Image classification in python

Kyle picture Kyle · Oct 11, 2010 · Viewed 7.5k times · Source

I'm looking for a method of classifying scanned pages that consist largely of text.

Here are the particulars of my problem. I have a large collection of scanned documents and need to detect the presence of certain kinds of pages within these documents. I plan to "burst" the documents into their component pages (each of which is an individual image) and classify each of these images as either "A" or "B". But I can't figure out the best way to do this.

More details:

  • I have numerous examples of "A" and "B" images (pages), so I can do supervised learning.
  • It's unclear to me how to best extract features from these images for the training. E.g. What are those features?
  • The pages are occasionally rotated slightly, so it would be great if the classification was somewhat insensitive to rotation and (to a lesser extent) scaling.
  • I'd like a cross-platform solution, ideally in pure python or using common libraries.
  • I've thought about using OpenCV, but this seems like a "heavy weight" solution.

EDIT:

  • The "A" and "B" pages differ in that the "B" pages have forms on them with the same general structure, including the presence of a bar code. The "A" pages are free text.

Answer

whatnick picture whatnick · Oct 11, 2010

I will answer in 3 parts since your problem is clearly a large one and I would highly recommend manual method with cheap labour if the collection of pages does not exceed a 1000.

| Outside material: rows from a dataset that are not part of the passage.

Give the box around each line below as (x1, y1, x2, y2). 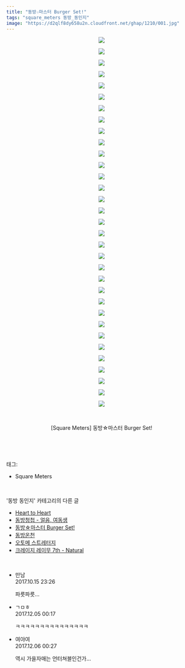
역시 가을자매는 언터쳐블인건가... (15, 655, 92, 663)
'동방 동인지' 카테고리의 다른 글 (6, 497, 79, 504)
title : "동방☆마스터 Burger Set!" (6, 8, 87, 15)
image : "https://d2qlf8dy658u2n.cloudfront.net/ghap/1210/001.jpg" (6, 20, 180, 26)
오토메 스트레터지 (15, 539, 56, 546)
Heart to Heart (15, 509, 51, 516)
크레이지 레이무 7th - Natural (15, 547, 84, 554)
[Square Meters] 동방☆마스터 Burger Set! (50, 424, 153, 432)
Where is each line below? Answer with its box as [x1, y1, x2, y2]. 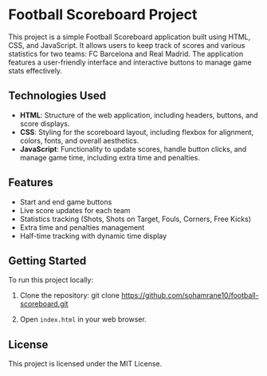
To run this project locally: [8, 275, 94, 285]
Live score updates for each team [19, 205, 131, 215]
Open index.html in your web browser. [19, 315, 147, 324]
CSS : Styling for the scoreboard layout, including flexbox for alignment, [19, 127, 254, 137]
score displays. [19, 118, 70, 129]
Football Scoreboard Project [8, 6, 198, 24]
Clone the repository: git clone [19, 291, 120, 300]
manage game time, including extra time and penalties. [19, 152, 201, 162]
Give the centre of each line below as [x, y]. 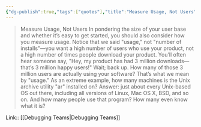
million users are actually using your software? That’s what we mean [105, 73]
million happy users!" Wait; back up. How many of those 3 [112, 67]
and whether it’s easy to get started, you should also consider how [103, 35]
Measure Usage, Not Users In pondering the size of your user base [103, 29]
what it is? [33, 105]
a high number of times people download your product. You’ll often [103, 54]
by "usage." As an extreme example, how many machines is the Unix [105, 80]
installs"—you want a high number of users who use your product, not [107, 48]
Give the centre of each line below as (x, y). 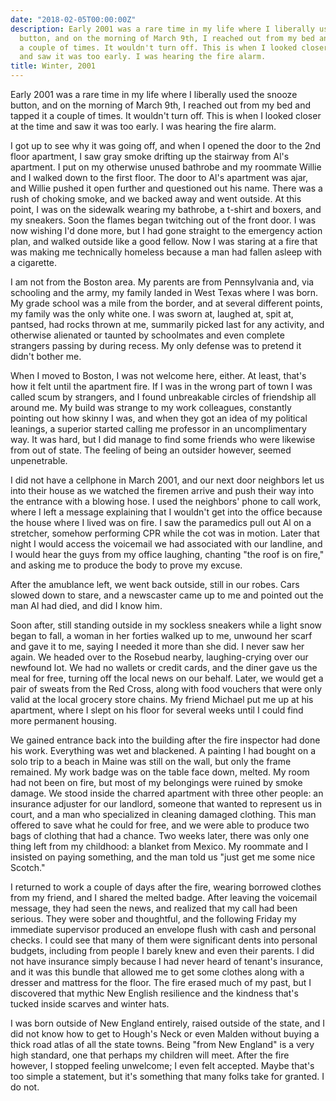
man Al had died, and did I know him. (86, 605)
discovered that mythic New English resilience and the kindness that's (154, 993)
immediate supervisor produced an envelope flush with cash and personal (163, 929)
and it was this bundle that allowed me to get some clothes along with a (157, 972)
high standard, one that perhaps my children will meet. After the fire (150, 1055)
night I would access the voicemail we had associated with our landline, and (166, 544)
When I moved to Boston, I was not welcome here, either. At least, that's (158, 375)
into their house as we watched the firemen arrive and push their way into (162, 490)
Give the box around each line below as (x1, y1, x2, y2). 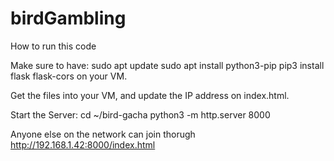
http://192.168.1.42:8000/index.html (10, 138, 156, 151)
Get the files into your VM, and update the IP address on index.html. (10, 89, 290, 101)
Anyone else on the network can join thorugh (10, 128, 196, 140)
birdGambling (10, 7, 127, 30)
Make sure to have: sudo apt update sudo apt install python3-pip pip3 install (10, 59, 325, 71)
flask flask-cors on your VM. (10, 70, 128, 82)
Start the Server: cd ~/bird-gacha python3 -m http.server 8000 (10, 108, 271, 121)
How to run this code (10, 40, 97, 52)
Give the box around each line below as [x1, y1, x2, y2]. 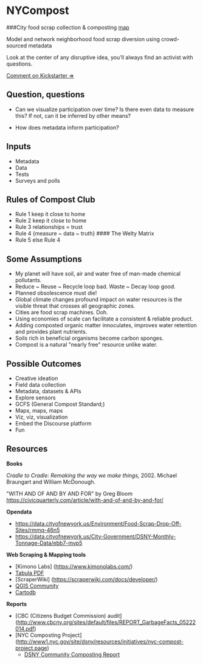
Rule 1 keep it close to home [15, 211, 86, 218]
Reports [6, 600, 27, 608]
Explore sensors [15, 394, 56, 401]
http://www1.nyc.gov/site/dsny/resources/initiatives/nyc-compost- [17, 638, 184, 645]
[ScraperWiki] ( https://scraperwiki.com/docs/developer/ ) [15, 575, 158, 583]
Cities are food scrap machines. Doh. [15, 309, 108, 316]
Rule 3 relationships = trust [15, 223, 83, 231]
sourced [6, 42, 27, 49]
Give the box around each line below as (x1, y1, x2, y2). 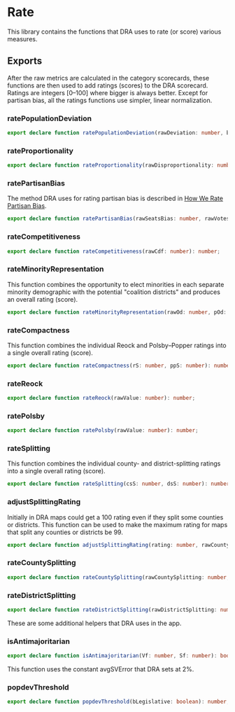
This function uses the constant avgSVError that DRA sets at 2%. (7, 664, 194, 673)
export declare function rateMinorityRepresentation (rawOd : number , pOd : (7, 309, 227, 316)
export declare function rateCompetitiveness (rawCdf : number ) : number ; (7, 248, 220, 255)
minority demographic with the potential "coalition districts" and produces (7, 288, 220, 296)
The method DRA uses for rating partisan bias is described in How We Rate (7, 194, 224, 203)
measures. (7, 34, 38, 43)
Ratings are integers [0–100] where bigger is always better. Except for (7, 88, 208, 97)
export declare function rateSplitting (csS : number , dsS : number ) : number (7, 480, 230, 487)
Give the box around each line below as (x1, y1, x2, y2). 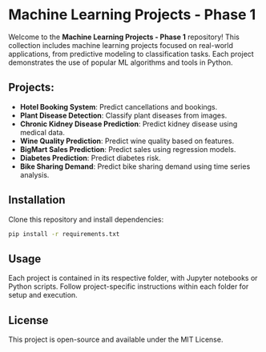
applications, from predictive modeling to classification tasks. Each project (8, 49, 254, 58)
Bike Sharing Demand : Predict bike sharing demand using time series (19, 162, 251, 171)
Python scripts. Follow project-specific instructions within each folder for (8, 282, 249, 291)
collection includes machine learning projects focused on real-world (8, 40, 234, 50)
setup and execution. (8, 290, 78, 300)
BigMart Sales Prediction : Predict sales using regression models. (19, 144, 236, 154)
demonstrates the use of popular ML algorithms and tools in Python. (8, 58, 233, 67)
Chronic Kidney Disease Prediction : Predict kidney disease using (19, 118, 238, 129)
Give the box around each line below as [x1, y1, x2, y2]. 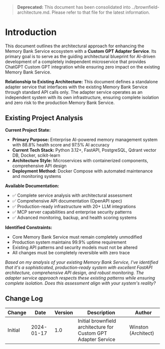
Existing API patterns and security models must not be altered [12, 244, 137, 250]
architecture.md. [17, 9, 51, 15]
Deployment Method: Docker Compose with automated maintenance [12, 168, 153, 174]
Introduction [5, 27, 57, 38]
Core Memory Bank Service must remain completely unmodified [12, 234, 142, 240]
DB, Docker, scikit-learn [12, 152, 60, 158]
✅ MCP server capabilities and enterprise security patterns [12, 209, 132, 215]
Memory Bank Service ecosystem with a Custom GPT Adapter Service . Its [5, 48, 157, 54]
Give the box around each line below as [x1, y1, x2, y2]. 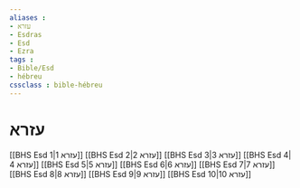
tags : [9, 55, 34, 64]
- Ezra [9, 47, 34, 56]
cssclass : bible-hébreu [9, 80, 103, 89]
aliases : [9, 13, 47, 23]
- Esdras [9, 30, 42, 39]
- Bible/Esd [9, 64, 54, 73]
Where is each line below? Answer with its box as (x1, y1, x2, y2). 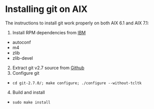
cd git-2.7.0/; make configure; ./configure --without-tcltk (12, 81, 142, 86)
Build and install (12, 89, 45, 95)
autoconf (12, 39, 31, 45)
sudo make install (12, 100, 51, 105)
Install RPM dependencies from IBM (12, 29, 86, 35)
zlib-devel (12, 55, 33, 61)
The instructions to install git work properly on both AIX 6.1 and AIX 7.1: (5, 20, 149, 26)
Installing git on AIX (5, 3, 88, 15)
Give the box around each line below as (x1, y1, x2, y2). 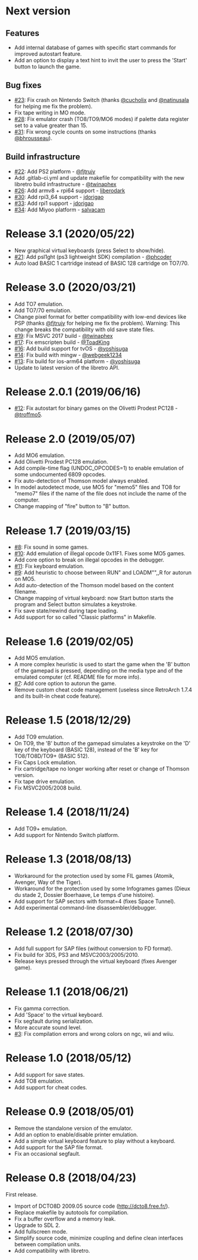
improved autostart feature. (14, 50, 82, 58)
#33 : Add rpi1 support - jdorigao (14, 200, 94, 207)
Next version (5, 4, 71, 18)
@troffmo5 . (14, 411, 42, 418)
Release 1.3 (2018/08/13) (5, 853, 132, 866)
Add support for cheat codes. (14, 1083, 87, 1091)
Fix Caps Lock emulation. (14, 759, 77, 766)
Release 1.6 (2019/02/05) (5, 634, 134, 648)
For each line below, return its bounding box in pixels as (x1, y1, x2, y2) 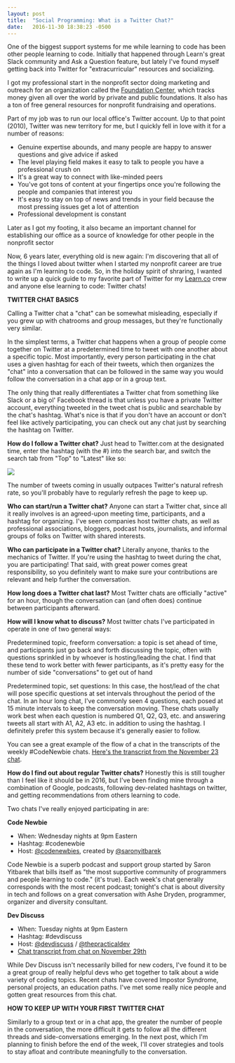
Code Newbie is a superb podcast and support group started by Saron (7, 860, 211, 869)
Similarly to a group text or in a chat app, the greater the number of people (7, 1018, 222, 1027)
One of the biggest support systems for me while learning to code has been (7, 43, 227, 51)
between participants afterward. (7, 604, 100, 613)
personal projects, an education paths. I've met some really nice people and (7, 983, 227, 991)
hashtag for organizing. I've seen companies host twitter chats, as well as (7, 517, 220, 526)
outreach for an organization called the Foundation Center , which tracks (7, 86, 215, 95)
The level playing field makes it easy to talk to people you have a (17, 158, 205, 166)
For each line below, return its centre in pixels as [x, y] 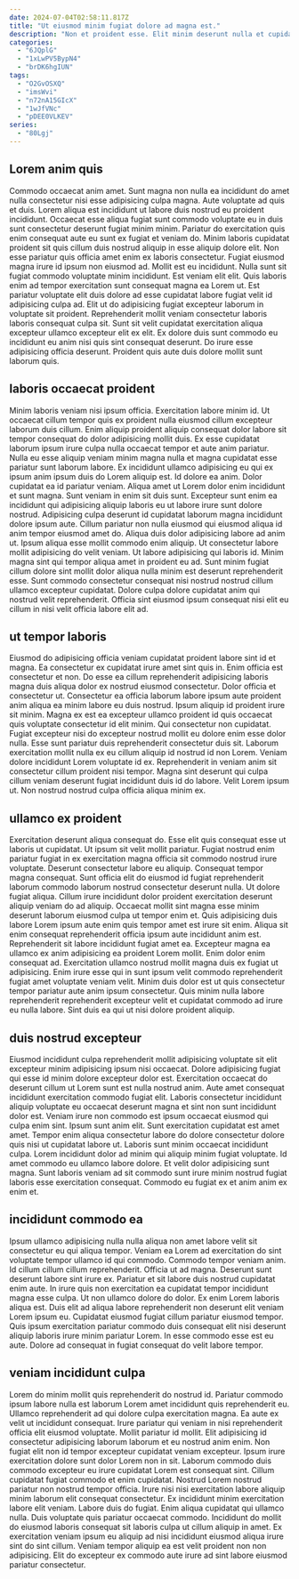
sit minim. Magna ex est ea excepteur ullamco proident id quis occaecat [141, 715]
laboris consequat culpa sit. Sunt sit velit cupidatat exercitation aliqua [136, 323]
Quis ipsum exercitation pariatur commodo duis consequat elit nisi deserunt [148, 1325]
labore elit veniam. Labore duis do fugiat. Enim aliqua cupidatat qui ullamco [147, 1508]
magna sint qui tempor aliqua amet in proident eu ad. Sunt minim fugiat [139, 561]
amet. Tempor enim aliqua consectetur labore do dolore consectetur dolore [147, 1134]
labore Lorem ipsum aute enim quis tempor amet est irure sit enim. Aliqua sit [149, 925]
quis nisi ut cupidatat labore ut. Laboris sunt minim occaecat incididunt [139, 1144]
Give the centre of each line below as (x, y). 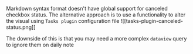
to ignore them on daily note (40, 45)
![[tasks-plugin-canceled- (152, 21)
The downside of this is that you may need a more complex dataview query (97, 38)
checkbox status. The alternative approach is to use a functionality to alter (96, 15)
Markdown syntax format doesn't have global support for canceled (87, 9)
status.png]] (21, 27)
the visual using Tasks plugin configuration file (63, 21)
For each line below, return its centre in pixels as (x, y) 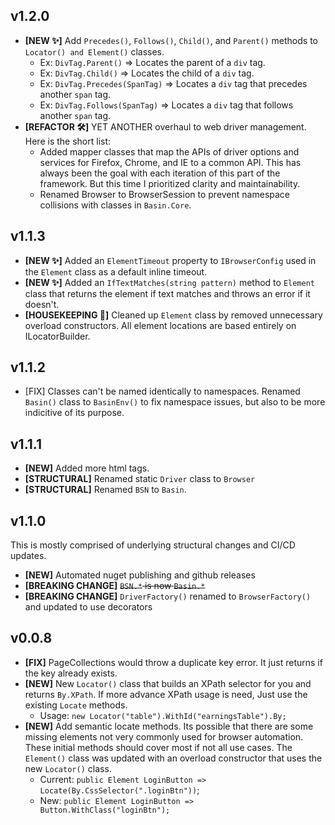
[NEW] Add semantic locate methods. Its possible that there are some (169, 726)
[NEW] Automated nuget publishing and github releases (140, 575)
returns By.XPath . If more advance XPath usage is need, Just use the (166, 694)
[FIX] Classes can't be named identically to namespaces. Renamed (162, 391)
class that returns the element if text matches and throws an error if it (167, 293)
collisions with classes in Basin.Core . (115, 205)
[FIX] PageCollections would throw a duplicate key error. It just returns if (173, 662)
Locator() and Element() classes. (94, 51)
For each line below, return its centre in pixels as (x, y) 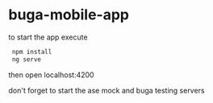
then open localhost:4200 (51, 75)
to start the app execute (48, 37)
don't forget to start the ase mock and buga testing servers (106, 90)
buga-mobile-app (69, 15)
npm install (32, 51)
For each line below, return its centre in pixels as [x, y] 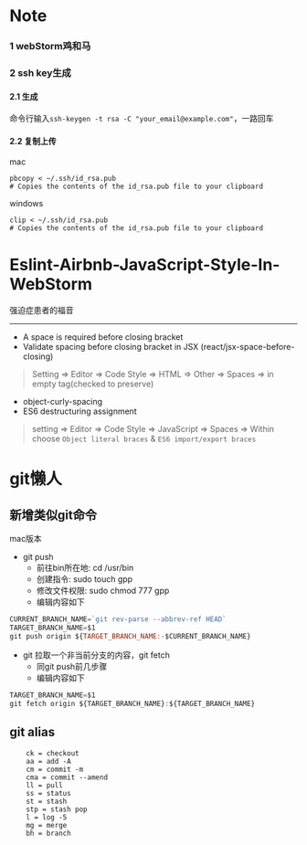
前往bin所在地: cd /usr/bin [85, 568]
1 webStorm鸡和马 [50, 47]
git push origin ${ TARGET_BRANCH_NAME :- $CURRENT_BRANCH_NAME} [130, 637]
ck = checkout [53, 753]
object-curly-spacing [63, 402]
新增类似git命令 [53, 515]
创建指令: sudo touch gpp [85, 579]
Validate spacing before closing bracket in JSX [111, 347]
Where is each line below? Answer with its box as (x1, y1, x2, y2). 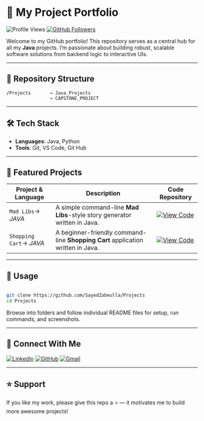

Part 1: Feature Extraction - You have a very large array of features to choose from in the object detection field. Since one of your requirements is rotation invariance, I would recommend the SIFT/SURF class of features. You might also find Harris corners etc. suitable. Deciding which features to use can require expert knowledge and if you have computing power I would recommend creating a nice melting pot of features and passing it through a classifier training based importance estimator.

Part 2: Classifier Selection - I am a great fan of the Random Forest classifier. The concept is very simple to grasp and it is highly flexible and non-parametric. Tuning requires very few parameters and you can also run it in a parameter selection mode during supervised training.

Part 3: Implementation - Python in essence is a glue language. Pure python implementations for image processing are never going to be very fast. I recommend using a combination of OpenCV for feature detection and R for statistical work and classifiers.

The solution may seem over-engineered but machine learning has never been a simple task even when the difference between pages is simply that they are the left-hand and right-hand pages of a book.